Illustration-3 shows Machine Learning & Deep Learning within Artificial Intelligence framework.

Deep Learning is the current name of ANN in which it involves learning by utilizing more than 1-hidden layer (16 layers in VGG16, and 50 layers in RESNET-50 for example). Initially, machine learning can be categorized as Supervised Learning (labelled data) and Unsupervised Learning (non-labelled data). Recently, the 3rd category emerges: Reinforcement Learning.

Those 3 categories of Machine Learning are quickly summarized in table-1.

Machine learning offers the ability to extract certain knowledge and patterns from a series of observations. It’s all done through mathematical optimization by using models (pattern recognition or exploration of many possibilities). In supervised learning, minimizing the errors (as feedbacks) is very important to get the best learning result possible.

Illustration-2: A typical Artificial Neural Network (ANN) with 1-hidden layer.

Illustration-3: Deep Learning within the Artificial Intelligence framework (source: MIT Press,

Deep Learning is all about Neural Network. It uses a lot of data to teach the machine to do things what human can do, see things and be able to recognize objects for example.

A friend of mine, Dr. Arfika Nurhudatiana, a data scientist in Jakarta, Indonesia recently emphasizes on this “Deep learning extends machine learning by excluding manual feature extraction and directly learns from raw input data.”

One of the good examples of Deep Learning application is perception. the ability for machine to be able to mimic human in recognizing images, see what objects are in the images, teaching the robot to understand the world around it and interact with it. Deep learning is the state of the art and emerging technology in Artificial Intelligence. Many applications are possible, including Computer Vision and Text/Speech Recognition with high degree of accuracy for example.

Each of the node in the hidden layer basically consists of complex calculations (mainly progressively matrix operations). It takes inputs from previous nodes – adjusted with unique biases (from nodes) and weights (from edges), then do some calculations (and measurements) to produce output to solve a problem. In Deep Learning, the hidden layers are more than one.

There are 9-hidden layers in Facebook’s DeepFace Neural Network. MIT Technology Review site reported in March 17, 2014 that Facebook’s DeepFace can have accuracy as high as 97.25%. While in average, a normal human being can do face recognition when presenting two photographs at 97.53% accuracy.

In VGG16 deep learning model, there are 16-hidden layers. VGG is the University of Oxford’s Visual Geometry Group that won 2014 ImageNet competition with 80% accuracy and considered state-of-the-art at that time (VGG-16 is the deep learning model that we will explore in this article along with the advances of processing approach with GPU in 2016-2017 – a recent lecture by Jeremy Howard, San Francisco University).
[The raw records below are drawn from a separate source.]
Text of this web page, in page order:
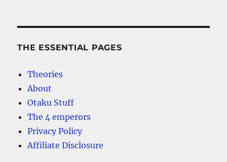
Piece?
Down
Clues
THE ESSENTIAL PAGES
Theories
About
Otaku Stuff
The 4 emperors
Privacy Policy
Affiliate Disclosure
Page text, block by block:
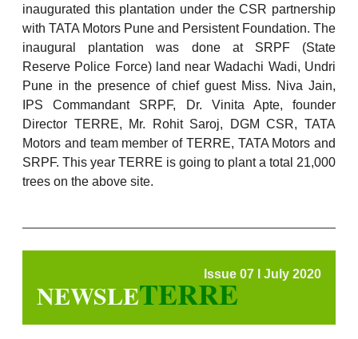
inaugurated this plantation under the CSR partnership
with TATA Motors Pune and Persistent Foundation. The
inaugural plantation was done at SRPF (State
Reserve Police Force) land near Wadachi Wadi, Undri
Pune in the presence of chief guest Miss. Niva Jain,
IPS Commandant SRPF, Dr. Vinita Apte, founder
Director TERRE, Mr. Rohit Saroj, DGM CSR, TATA
Motors and team member of TERRE, TATA Motors and
SRPF. This year TERRE is going to plant a total 21,000
trees on the above site.
Issue 07 l July 2020
NEWSLETERRE
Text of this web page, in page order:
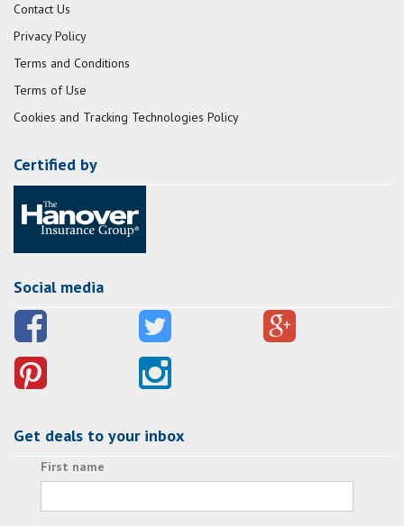
Contact Us
Privacy Policy
Terms and Conditions
Terms of Use
Cookies and Tracking Technologies Policy
Certified by
Social media
Get deals to your inbox
First name
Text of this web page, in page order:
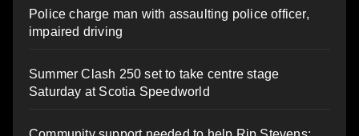
Police charge man with assaulting police officer,
impaired driving
Summer Clash 250 set to take centre stage
Saturday at Scotia Speedworld
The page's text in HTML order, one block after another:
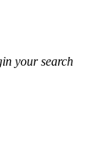
your search
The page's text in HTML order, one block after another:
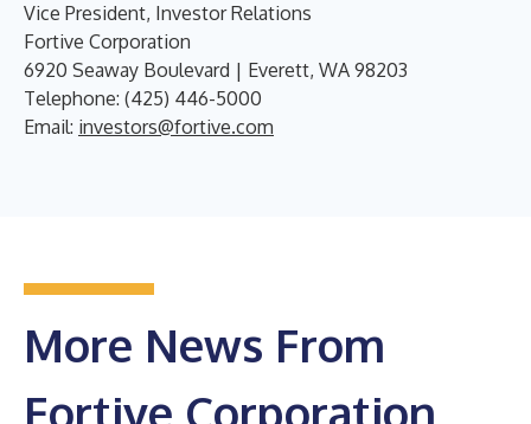
Vice President, Investor Relations
Fortive Corporation
6920 Seaway Boulevard | Everett, WA 98203
Telephone: (425) 446-5000
Email: investors@fortive.com
More News From
Fortive Corporation
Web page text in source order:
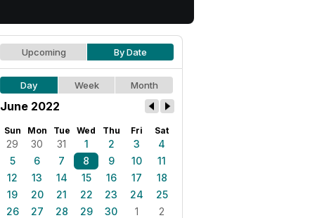
Upcoming By Date
Day Week Month
June 2022
Sun Mon Tue Wed Thu Fri Sat
29 30 31 1 2 3
4
5
6 7 8 9 10
11
12
13 14 15 16 17
18
19
20 21 22 23 24
25
26
27 28 29 30 1 2
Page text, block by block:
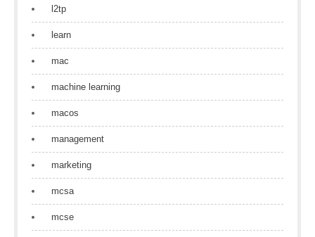
l2tp
learn
mac
machine learning
macos
management
marketing
mcsa
mcse
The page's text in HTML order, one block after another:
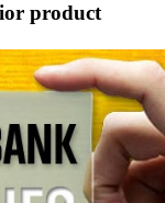
product
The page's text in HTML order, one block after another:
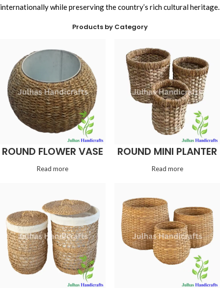
internationally while preserving the country’s rich cultural heritage.
Products by Category
ROUND FLOWER VASE
Read more
ROUND MINI PLANTER
Read more
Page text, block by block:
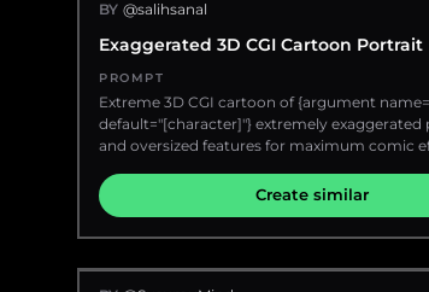
BY @salihsanal
Exaggerated 3D CGI Cartoon Portrait
PROMPT
Extreme 3D CGI cartoon of {argument
default="[character]"} extremely
and oversized features for maximum comic
and dramatic expressions. Ultra soft matte
Character perspective. Saturated {argument
name="background color" default="orange
lighting and ambient shadows for depth.
Create similar
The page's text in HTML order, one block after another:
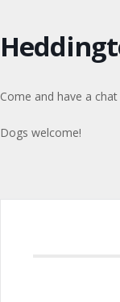
Come and have a
Dogs welcome!
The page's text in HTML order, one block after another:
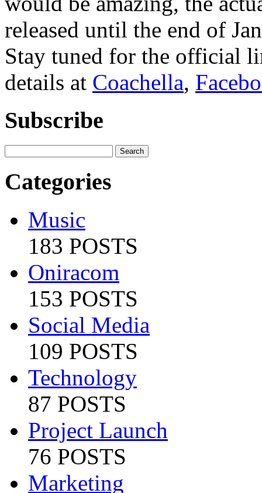
released until the end of
Stay tuned for the official
details at Coachella,
Subscribe
Categories
Music
183 POSTS
Oniracom
153 POSTS
Social Media
109 POSTS
Technology
87 POSTS
Project Launch
76 POSTS
Marketing
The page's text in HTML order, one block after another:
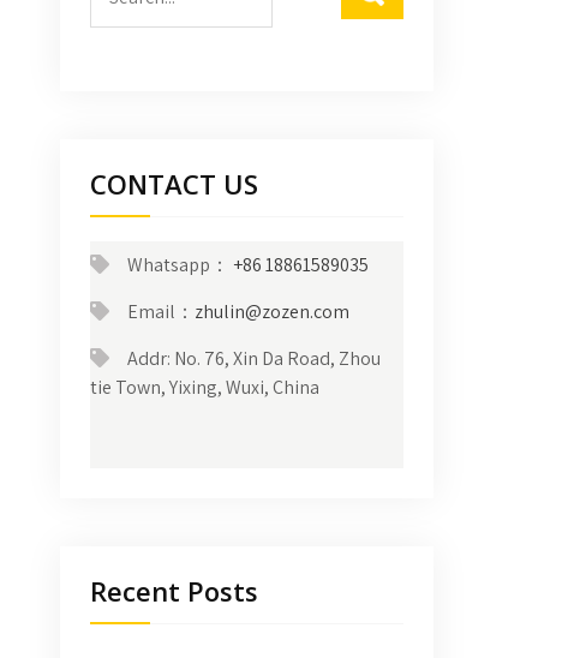
CONTACT US
Whatsapp： +86 18861589035
Email： zhulin@zozen.com
Addr: No. 76, Xin Da Road, Zhou
tie Town, Yixing, Wuxi, China
Recent Posts

The improved model can reach accuracy more than 97%.

Table-1: Three categories of Machine Learning.


Classification of Dogs & Cats, a Supervised Learning



There is a recent deep learning class (2016-2017) taught in Silicon Valley in University of San Francisco by Jeremy Howard, a Kaggle’s #1 competitor for 2 years in a row and founder of Kaggle is a recognized place for competing for the best in the world in the area of deep learning by continuing to improve and invent the better algorithms (with million dollars reward for selected world-class’s tough challenges).

The class suggests to utilize GPU (Graphic Processing Unit) to run our deep learning training and testing (validation) and with this approach, we are using the one (virtual server) that is available in the cloud (with per hour-based charging). The configuration for NVIDIA GPU is shown in illustration-4 (idle) and illustration-5 (processing neural network).
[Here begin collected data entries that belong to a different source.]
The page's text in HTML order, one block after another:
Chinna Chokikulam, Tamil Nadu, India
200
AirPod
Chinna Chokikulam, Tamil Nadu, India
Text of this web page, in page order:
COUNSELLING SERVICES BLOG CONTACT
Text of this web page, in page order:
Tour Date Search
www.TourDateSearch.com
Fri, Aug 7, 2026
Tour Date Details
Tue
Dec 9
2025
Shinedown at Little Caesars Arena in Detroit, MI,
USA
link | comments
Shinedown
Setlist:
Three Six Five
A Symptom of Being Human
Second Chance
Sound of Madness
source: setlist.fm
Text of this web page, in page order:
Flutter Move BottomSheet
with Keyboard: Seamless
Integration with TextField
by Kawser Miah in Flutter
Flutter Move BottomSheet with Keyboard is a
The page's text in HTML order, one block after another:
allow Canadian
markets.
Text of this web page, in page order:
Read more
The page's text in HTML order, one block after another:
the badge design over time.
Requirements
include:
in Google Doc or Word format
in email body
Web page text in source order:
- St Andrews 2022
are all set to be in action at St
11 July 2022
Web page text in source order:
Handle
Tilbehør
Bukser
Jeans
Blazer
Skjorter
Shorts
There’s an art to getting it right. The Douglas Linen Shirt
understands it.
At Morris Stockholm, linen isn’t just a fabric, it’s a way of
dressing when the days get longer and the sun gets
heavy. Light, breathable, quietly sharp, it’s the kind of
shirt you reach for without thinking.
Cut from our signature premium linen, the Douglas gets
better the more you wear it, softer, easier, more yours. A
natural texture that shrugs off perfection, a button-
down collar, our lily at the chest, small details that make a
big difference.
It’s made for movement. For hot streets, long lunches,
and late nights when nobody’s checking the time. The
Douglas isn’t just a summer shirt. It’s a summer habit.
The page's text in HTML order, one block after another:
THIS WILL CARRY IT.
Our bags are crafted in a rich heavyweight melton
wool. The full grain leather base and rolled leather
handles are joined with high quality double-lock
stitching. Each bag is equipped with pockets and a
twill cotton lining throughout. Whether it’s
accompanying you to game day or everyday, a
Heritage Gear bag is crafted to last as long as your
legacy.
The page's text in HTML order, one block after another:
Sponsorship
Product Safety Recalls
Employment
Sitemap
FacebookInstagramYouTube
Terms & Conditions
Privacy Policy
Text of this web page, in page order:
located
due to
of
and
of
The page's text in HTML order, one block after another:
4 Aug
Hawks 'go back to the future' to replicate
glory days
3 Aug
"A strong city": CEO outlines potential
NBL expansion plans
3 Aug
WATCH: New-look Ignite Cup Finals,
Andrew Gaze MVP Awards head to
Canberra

As we can see, it is using the ubuntu distribution of linux operating system as the server for us to experiment, equipped with one NVIDIA GPU Tesla K80.
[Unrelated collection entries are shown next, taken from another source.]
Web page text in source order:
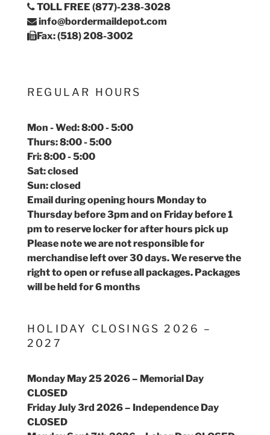
TOLL FREE (877)-238-3028
info@bordermaildepot.com
Fax: (518) 208-3002
REGULAR HOURS
Mon - Wed: 8:00 - 5:00
Thurs: 8:00 - 5:00
Fri: 8:00 - 5:00
Sat: closed
Sun: closed
Email during opening hours Monday to
Thursday before 3pm and on Friday before 1
pm to reserve locker for after hours pick up
Please note we are not responsible for
merchandise left over 30 days. We reserve the
right to open or refuse all packages. Packages
will be held for 6 months
HOLIDAY CLOSINGS 2026 –
2027
Monday May 25 2026 – Memorial Day
CLOSED
Friday July 3rd 2026 – Independence Day
CLOSED
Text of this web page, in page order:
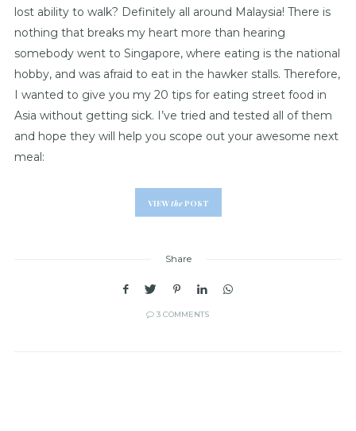
lost ability to walk? Definitely all around Malaysia! There is
nothing that breaks my heart more than hearing
somebody went to Singapore, where eating is the national
hobby, and was afraid to eat in the hawker stalls. Therefore,
I wanted to give you my 20 tips for eating street food in
Asia without getting sick. I’ve tried and tested all of them
and hope they will help you scope out your awesome next
meal:
VIEWthePOST
Share
3 COMMENTS
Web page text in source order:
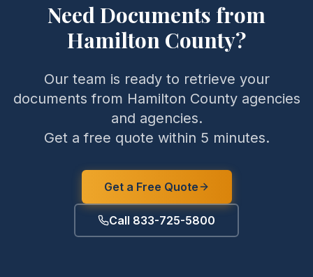
Need Documents from
Hamilton County?
Our team is ready to retrieve your
documents from Hamilton Countyagencies
and agencies.
Get a free quote within 5 minutes.
Get a Free Quote
Call 833-725-5800

Once everything is setup, we can then start to use Jupyter Notebook to enter our python code to experience deep learning (python programming language is popular among data scientists). Note that we can opt to use our existing CPU-based laptop (Central Processing Unit) or CPU-based server without GPU, it’s perfectly fine.

Illustration-4: State of single NVIDIA GPU: Tesla K80, with no process running – GPU Utilization is at 0%. The temperature is measured at 47oC, power consumption at 72W of 149W max, and GPU RAM usage at 625MB.

Illustration-5: State of single NVIDIA GPU: Tesla K80, when running neural network computations – GPU Utilization is at 93%. The temperature is measured at 81oC, power consumption at 151W of 149W max, and GPU RAM usage at 1307MB.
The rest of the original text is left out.